Exercise objective: What lines in the records below contain the string "lead"? Copy every one.
================================
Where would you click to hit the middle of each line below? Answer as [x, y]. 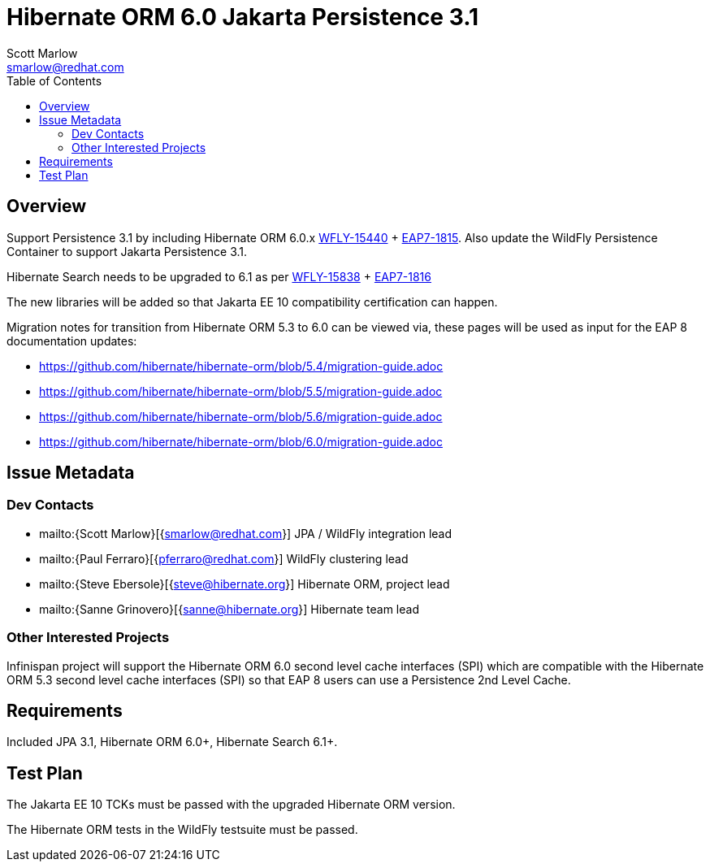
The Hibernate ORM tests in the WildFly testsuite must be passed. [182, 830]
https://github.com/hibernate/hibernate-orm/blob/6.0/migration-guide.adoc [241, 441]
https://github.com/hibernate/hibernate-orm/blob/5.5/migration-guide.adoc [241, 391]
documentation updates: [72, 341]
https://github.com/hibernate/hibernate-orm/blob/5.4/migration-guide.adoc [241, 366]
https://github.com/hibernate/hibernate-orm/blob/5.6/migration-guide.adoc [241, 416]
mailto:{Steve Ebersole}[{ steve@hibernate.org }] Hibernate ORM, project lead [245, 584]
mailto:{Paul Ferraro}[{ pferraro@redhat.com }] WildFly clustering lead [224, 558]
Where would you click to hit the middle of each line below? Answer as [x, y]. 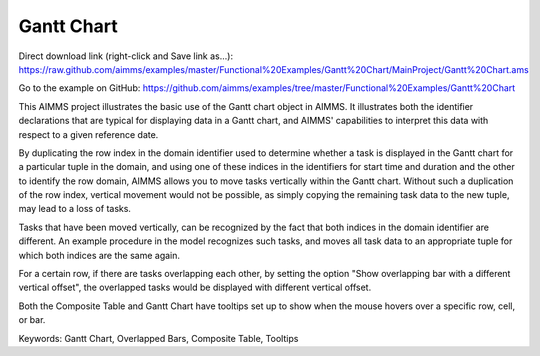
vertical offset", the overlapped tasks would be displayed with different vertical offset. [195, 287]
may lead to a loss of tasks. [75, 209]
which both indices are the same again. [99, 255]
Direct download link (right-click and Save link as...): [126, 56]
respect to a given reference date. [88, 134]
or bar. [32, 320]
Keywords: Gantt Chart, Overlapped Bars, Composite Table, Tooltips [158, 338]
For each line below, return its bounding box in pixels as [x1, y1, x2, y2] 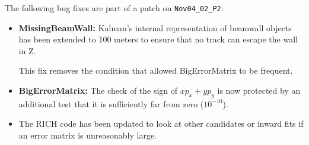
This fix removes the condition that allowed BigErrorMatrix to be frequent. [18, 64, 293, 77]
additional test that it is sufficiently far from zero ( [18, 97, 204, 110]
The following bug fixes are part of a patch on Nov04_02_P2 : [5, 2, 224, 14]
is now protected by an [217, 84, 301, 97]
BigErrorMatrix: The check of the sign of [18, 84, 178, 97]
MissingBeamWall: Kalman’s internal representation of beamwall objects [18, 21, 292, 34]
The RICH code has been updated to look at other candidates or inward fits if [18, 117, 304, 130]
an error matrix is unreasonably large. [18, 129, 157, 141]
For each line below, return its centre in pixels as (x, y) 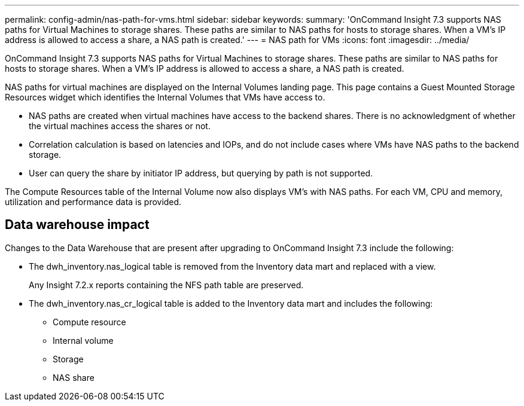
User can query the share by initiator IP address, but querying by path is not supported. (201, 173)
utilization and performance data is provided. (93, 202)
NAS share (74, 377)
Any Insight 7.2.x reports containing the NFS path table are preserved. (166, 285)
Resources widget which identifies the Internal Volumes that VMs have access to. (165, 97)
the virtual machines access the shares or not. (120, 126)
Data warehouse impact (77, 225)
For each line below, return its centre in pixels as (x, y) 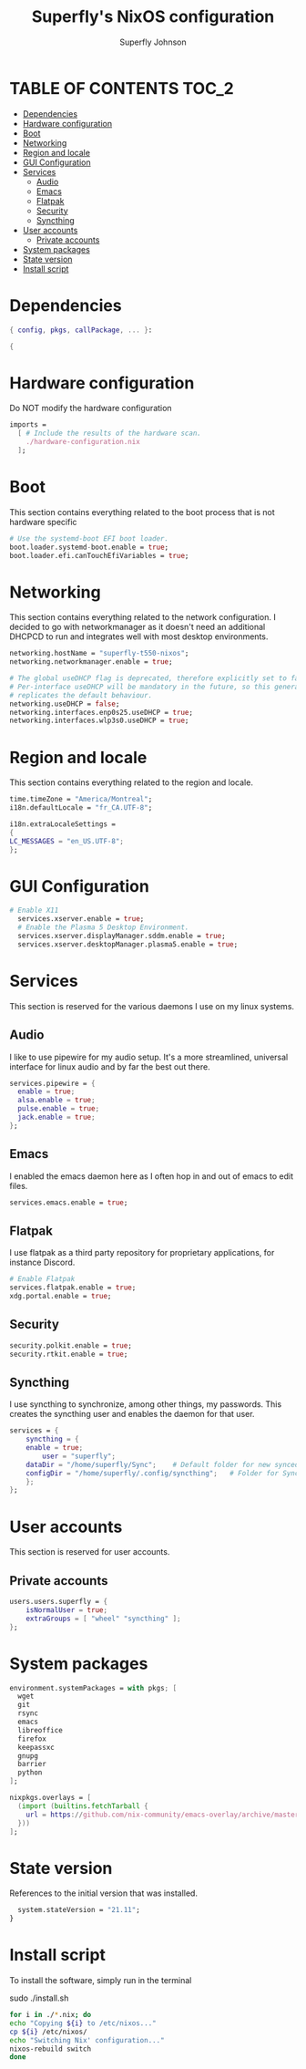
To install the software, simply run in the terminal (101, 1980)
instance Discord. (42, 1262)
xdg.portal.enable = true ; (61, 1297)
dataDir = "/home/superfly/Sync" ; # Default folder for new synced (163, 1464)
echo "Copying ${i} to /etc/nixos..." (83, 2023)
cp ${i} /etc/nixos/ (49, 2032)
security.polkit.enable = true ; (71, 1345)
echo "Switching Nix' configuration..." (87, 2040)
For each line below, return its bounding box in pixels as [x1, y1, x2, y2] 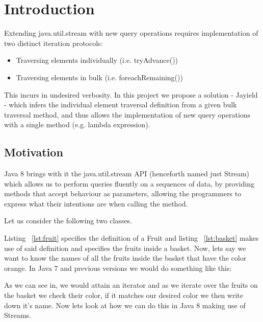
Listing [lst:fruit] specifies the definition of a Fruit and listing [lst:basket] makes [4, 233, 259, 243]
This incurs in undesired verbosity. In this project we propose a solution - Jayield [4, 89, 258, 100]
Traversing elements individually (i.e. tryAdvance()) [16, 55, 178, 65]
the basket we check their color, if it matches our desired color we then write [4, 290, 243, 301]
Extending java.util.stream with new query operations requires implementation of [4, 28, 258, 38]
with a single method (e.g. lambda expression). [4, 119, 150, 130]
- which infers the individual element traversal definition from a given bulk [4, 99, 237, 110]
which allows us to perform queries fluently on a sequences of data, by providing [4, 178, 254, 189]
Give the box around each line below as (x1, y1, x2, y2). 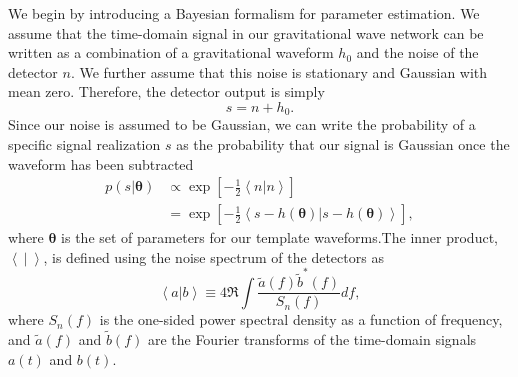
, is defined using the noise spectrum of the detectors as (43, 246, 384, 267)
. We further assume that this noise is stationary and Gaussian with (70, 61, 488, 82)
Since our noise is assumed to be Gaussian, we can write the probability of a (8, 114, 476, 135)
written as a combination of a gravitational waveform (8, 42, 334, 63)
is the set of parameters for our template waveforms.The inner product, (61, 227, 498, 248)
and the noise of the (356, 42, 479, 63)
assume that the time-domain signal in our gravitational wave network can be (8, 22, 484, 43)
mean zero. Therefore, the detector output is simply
================================
Solution for this problem:
mailto:{Steve Ebersole}[{ steve@hibernate.org }] Hibernate ORM, project lead [245, 584]
mailto:{Paul Ferraro}[{ pferraro@redhat.com }] WildFly clustering lead [224, 558]
may lead to a loss of tasks. [75, 209]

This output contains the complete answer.